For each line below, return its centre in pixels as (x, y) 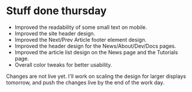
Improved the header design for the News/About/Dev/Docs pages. (95, 46)
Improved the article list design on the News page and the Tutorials (96, 52)
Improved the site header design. (55, 33)
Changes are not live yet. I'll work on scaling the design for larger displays (96, 76)
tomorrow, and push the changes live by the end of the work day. (85, 82)
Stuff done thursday (56, 11)
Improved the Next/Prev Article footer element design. (80, 40)
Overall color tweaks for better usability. (63, 65)
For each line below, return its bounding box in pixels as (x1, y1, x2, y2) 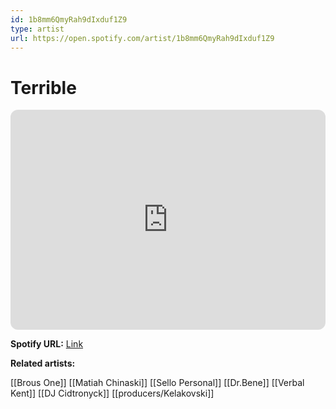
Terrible (10, 76, 77, 99)
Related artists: (10, 357, 76, 370)
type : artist (10, 24, 65, 34)
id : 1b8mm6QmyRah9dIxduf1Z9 (10, 14, 128, 25)
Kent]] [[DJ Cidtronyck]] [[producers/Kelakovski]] (10, 387, 215, 400)
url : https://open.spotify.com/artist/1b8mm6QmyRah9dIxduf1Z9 (10, 33, 275, 43)
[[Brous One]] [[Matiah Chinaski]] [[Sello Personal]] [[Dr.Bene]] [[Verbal (10, 377, 305, 389)
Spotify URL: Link (10, 338, 84, 350)
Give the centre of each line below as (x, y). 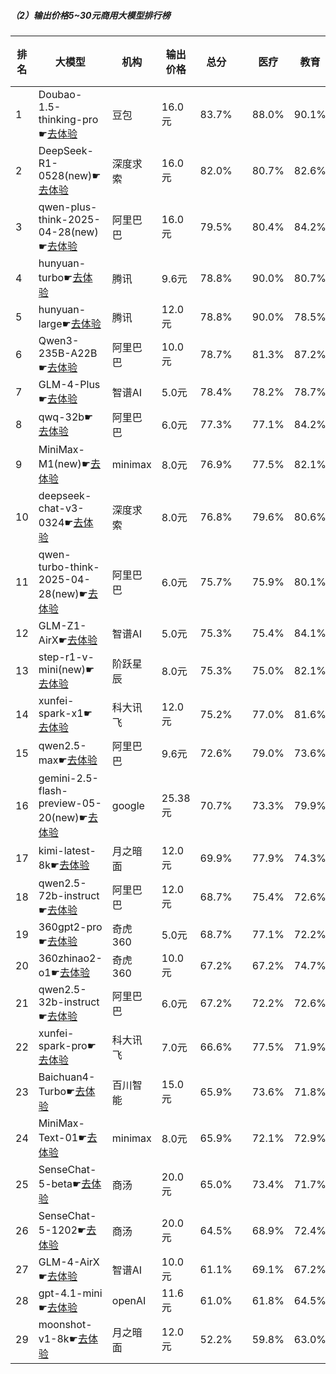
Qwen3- (59, 340)
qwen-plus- (68, 207)
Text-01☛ (63, 1137)
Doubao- (60, 94)
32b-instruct (69, 1002)
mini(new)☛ (66, 669)
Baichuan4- (67, 1077)
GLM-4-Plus (69, 384)
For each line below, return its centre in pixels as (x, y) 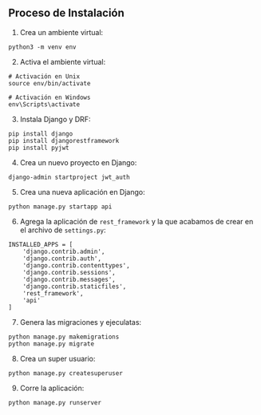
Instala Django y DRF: (55, 119)
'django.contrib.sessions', (69, 272)
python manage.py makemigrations (64, 337)
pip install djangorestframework (64, 140)
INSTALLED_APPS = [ (41, 244)
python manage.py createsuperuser (66, 373)
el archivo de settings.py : (63, 230)
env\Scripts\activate (44, 104)
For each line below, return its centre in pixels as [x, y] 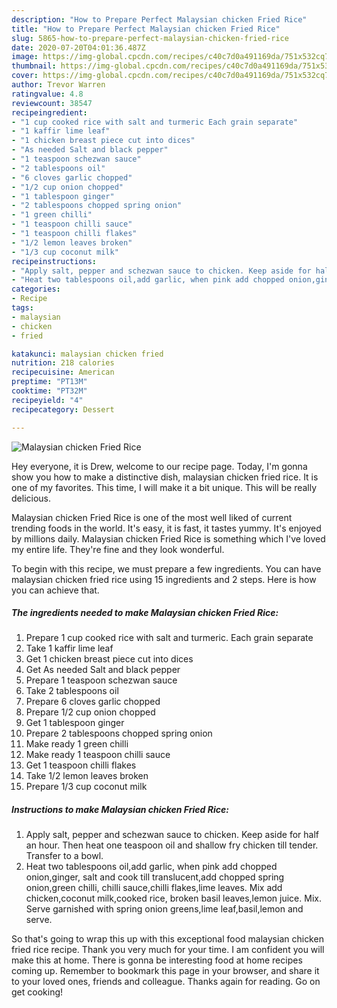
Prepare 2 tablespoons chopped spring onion [119, 733]
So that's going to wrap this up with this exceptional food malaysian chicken [167, 939]
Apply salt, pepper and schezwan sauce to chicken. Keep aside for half [172, 835]
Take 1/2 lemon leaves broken [87, 776]
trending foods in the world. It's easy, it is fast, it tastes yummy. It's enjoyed [166, 528]
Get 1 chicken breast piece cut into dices [109, 659]
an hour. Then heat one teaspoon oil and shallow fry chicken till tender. [172, 845]
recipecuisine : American [63, 372]
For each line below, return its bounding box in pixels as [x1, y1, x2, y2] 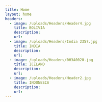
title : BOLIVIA [14, 25, 45, 30]
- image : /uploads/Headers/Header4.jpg [9, 21, 91, 26]
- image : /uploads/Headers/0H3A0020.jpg [9, 57, 93, 62]
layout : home [5, 12, 32, 17]
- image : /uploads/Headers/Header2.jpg [9, 76, 91, 80]
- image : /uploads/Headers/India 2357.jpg [9, 39, 98, 44]
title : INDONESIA [14, 80, 50, 85]
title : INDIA [14, 44, 41, 49]
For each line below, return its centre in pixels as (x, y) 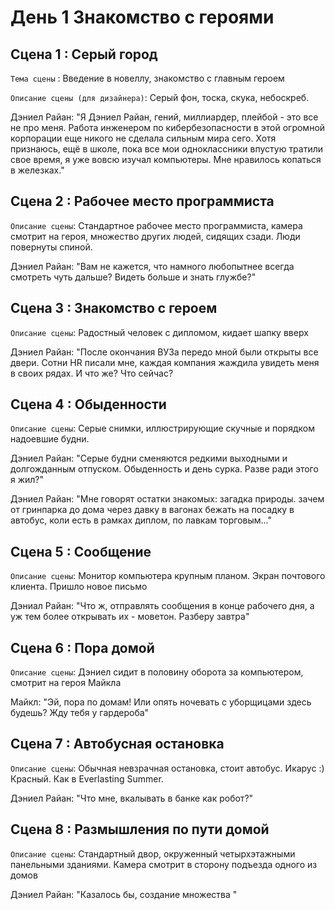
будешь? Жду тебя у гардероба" (80, 713)
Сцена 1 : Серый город (84, 54)
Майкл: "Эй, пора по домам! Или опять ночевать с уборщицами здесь (161, 702)
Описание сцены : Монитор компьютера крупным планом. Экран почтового (168, 576)
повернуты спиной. (51, 247)
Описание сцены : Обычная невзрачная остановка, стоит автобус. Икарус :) (167, 768)
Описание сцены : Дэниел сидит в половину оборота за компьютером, (157, 672)
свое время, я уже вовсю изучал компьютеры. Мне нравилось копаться (166, 159)
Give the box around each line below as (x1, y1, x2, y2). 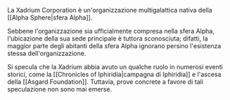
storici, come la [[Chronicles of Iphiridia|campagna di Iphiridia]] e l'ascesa (7, 70, 222, 78)
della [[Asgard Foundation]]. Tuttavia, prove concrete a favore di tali (7, 78, 204, 86)
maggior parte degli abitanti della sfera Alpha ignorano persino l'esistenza (7, 42, 222, 50)
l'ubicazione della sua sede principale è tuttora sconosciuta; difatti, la (7, 34, 208, 43)
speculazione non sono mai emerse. (7, 85, 113, 93)
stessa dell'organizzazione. (7, 49, 87, 57)
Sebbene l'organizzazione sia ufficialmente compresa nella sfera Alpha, (7, 27, 215, 35)
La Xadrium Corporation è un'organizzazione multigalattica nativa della (7, 6, 212, 14)
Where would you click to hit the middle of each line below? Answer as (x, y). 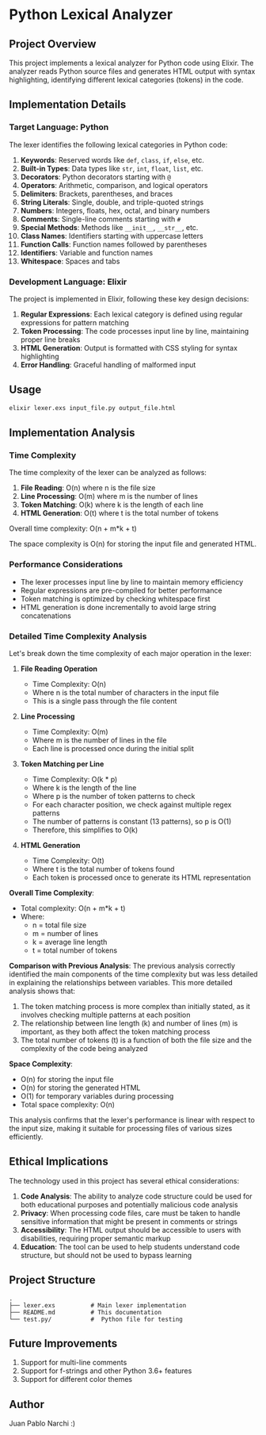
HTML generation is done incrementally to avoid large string (118, 607)
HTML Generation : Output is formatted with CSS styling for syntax (129, 347)
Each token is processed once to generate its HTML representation (142, 877)
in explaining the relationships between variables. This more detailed (121, 982)
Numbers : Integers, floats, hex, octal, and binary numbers (115, 210)
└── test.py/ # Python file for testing (96, 1319)
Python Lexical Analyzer (91, 15)
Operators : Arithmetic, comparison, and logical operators (114, 185)
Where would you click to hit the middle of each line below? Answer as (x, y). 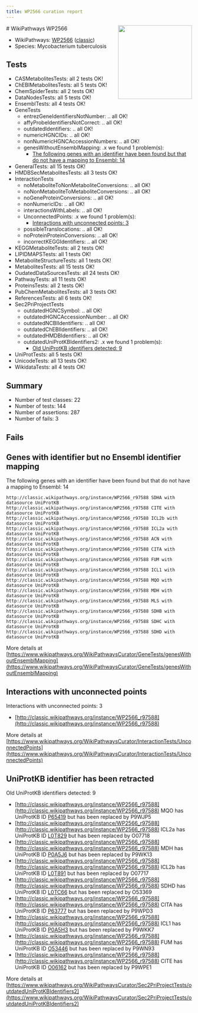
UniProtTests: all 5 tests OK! (48, 355)
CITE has (171, 961)
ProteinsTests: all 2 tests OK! (49, 286)
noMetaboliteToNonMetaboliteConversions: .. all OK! (87, 185)
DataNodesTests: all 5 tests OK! (53, 97)
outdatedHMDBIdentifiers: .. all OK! (66, 336)
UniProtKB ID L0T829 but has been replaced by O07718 (82, 836)
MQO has (172, 811)
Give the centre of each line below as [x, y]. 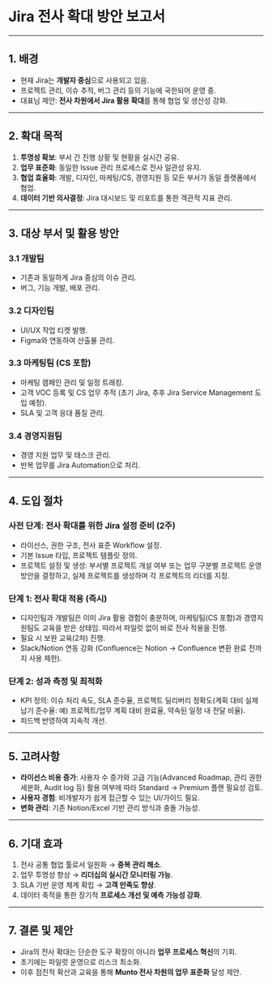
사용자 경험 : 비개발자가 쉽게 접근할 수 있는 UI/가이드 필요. [110, 798]
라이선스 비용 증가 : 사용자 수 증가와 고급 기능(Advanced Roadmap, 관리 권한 [141, 778]
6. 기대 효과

----

The response has to be an exact copy of all the data, pictures excluded.

=== PROBLEM SOLUTION ===
For each line below, return its centre in pixels as (x, y) 
Improved the header design for the News/About/Dev/Docs pages. (95, 46)
Improved the article list design on the News page and the Tutorials (96, 52)
Improved the site header design. (55, 33)
Changes are not live yet. I'll work on scaling the design for larger displays (96, 76)
tomorrow, and push the changes live by the end of the work day. (85, 82)
Stuff done thursday (56, 11)
Improved the Next/Prev Article footer element design. (80, 40)
Overall color tweaks for better usability. (63, 65)
For each line below, return its bounding box in pixels as (x1, y1, x2, y2) 
Terrible (10, 76, 77, 99)
Related artists: (10, 357, 76, 370)
type : artist (10, 24, 65, 34)
id : 1b8mm6QmyRah9dIxduf1Z9 (10, 14, 128, 25)
Kent]] [[DJ Cidtronyck]] [[producers/Kelakovski]] (10, 387, 215, 400)
url : https://open.spotify.com/artist/1b8mm6QmyRah9dIxduf1Z9 (10, 33, 275, 43)
[[Brous One]] [[Matiah Chinaski]] [[Sello Personal]] [[Dr.Bene]] [[Verbal (10, 377, 305, 389)
Spotify URL: Link (10, 338, 84, 350)
Give the centre of each line below as (x, y). 
Qwen3- (59, 340)
qwen-plus- (68, 207)
Text-01☛ (63, 1137)
Doubao- (60, 94)
32b-instruct (69, 1002)
mini(new)☛ (66, 669)
Baichuan4- (67, 1077)
GLM-4-Plus (69, 384)
For each line below, return its centre in pixels as (x, y) 
Instala Django y DRF: (55, 119)
'django.contrib.sessions', (69, 272)
python manage.py makemigrations (64, 337)
pip install djangorestframework (64, 140)
INSTALLED_APPS = [ (41, 244)
python manage.py createsuperuser (66, 373)
el archivo de settings.py : (63, 230)
env\Scripts\activate (44, 104)
For each line below, return its centre in pixels as [x, y] 
Prepare 2 tablespoons chopped spring onion [119, 733]
So that's going to wrap this up with this exceptional food malaysian chicken [167, 939]
Apply salt, pepper and schezwan sauce to chicken. Keep aside for half [172, 835]
Take 1/2 lemon leaves broken [87, 776]
trending foods in the world. It's easy, it is fast, it tastes yummy. It's enjoyed [166, 528]
Get 1 chicken breast piece cut into dices [109, 659]
an hour. Then heat one teaspoon oil and shallow fry chicken till tender. [172, 845]
recipecuisine : American [63, 372]
For each line below, return its bounding box in pixels as [x1, y1, x2, y2] 
title : BOLIVIA [14, 25, 45, 30]
- image : /uploads/Headers/Header4.jpg [9, 21, 91, 26]
- image : /uploads/Headers/0H3A0020.jpg [9, 57, 93, 62]
layout : home [5, 12, 32, 17]
- image : /uploads/Headers/Header2.jpg [9, 76, 91, 80]
- image : /uploads/Headers/India 2357.jpg [9, 39, 98, 44]
title : INDONESIA [14, 80, 50, 85]
title : INDIA [14, 44, 41, 49]
For each line below, return its centre in pixels as (x, y) 
будешь? Жду тебя у гардероба" (80, 713)
Сцена 1 : Серый город (84, 54)
Майкл: "Эй, пора по домам! Или опять ночевать с уборщицами здесь (161, 702)
Описание сцены : Монитор компьютера крупным планом. Экран почтового (168, 576)
повернуты спиной. (51, 247)
Описание сцены : Обычная невзрачная остановка, стоит автобус. Икарус :) (167, 768)
Описание сцены : Дэниел сидит в половину оборота за компьютером, (157, 672)
свое время, я уже вовсю изучал компьютеры. Мне нравилось копаться (166, 159)
Give the box around each line below as (x1, y1, x2, y2). 
storici, come la [[Chronicles of Iphiridia|campagna di Iphiridia]] e l'ascesa (7, 70, 222, 78)
della [[Asgard Foundation]]. Tuttavia, prove concrete a favore di tali (7, 78, 204, 86)
maggior parte degli abitanti della sfera Alpha ignorano persino l'esistenza (7, 42, 222, 50)
l'ubicazione della sua sede principale è tuttora sconosciuta; difatti, la (7, 34, 208, 43)
speculazione non sono mai emerse. (7, 85, 113, 93)
stessa dell'organizzazione. (7, 49, 87, 57)
Sebbene l'organizzazione sia ufficialmente compresa nella sfera Alpha, (7, 27, 215, 35)
La Xadrium Corporation è un'organizzazione multigalattica nativa della (7, 6, 212, 14)
Where would you click to hit the middle of each line below? Answer as (x, y). 
HTML generation is done incrementally to avoid large string (118, 607)
HTML Generation : Output is formatted with CSS styling for syntax (129, 347)
Each token is processed once to generate its HTML representation (142, 877)
in explaining the relationships between variables. This more detailed (121, 982)
Numbers : Integers, floats, hex, octal, and binary numbers (115, 210)
└── test.py/ # Python file for testing (96, 1319)
Python Lexical Analyzer (91, 15)
Operators : Arithmetic, comparison, and logical operators (114, 185)
Where would you click to hit the middle of each line below? Answer as (x, y). 
UniProtTests: all 5 tests OK! (48, 355)
CITE has (171, 961)
ProteinsTests: all 2 tests OK! (49, 286)
noMetaboliteToNonMetaboliteConversions: .. all OK! (87, 185)
DataNodesTests: all 5 tests OK! (53, 97)
outdatedHMDBIdentifiers: .. all OK! (66, 336)
UniProtKB ID L0T829 but has been replaced by O07718 (82, 836)
MQO has (172, 811)
Give the centre of each line below as [x, y]. 
사용자 경험 : 비개발자가 쉽게 접근할 수 있는 UI/가이드 필요. [110, 798]
라이선스 비용 증가 : 사용자 수 증가와 고급 기능(Advanced Roadmap, 관리 권한 [141, 778]
6. 기대 효과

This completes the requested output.